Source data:

****************

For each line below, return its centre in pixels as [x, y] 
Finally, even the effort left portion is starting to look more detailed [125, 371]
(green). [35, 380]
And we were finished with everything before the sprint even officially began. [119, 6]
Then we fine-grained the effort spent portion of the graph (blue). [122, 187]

****************

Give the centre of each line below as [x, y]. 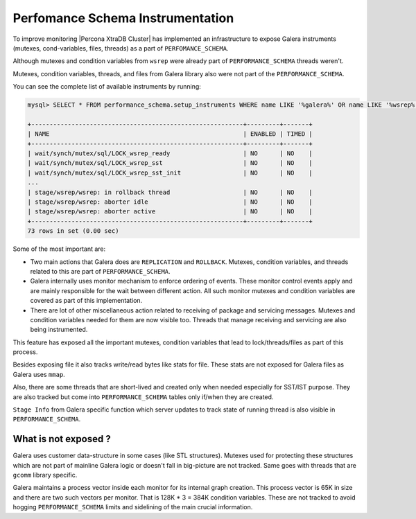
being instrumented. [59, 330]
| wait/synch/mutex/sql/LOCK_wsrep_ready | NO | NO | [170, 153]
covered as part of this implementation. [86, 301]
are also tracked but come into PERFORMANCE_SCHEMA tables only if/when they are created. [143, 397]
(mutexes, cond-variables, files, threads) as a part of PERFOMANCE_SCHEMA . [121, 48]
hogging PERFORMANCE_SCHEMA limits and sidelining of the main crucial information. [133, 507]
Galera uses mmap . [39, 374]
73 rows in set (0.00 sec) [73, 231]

****************

▸ WHAT IS EXPECTED:
If a line in the records holds the string "effort", copy it.

▸ RESPONSE:
Finally, even the effort left portion is starting to look more detailed [125, 371]
Then we fine-grained the effort spent portion of the graph (blue). [122, 187]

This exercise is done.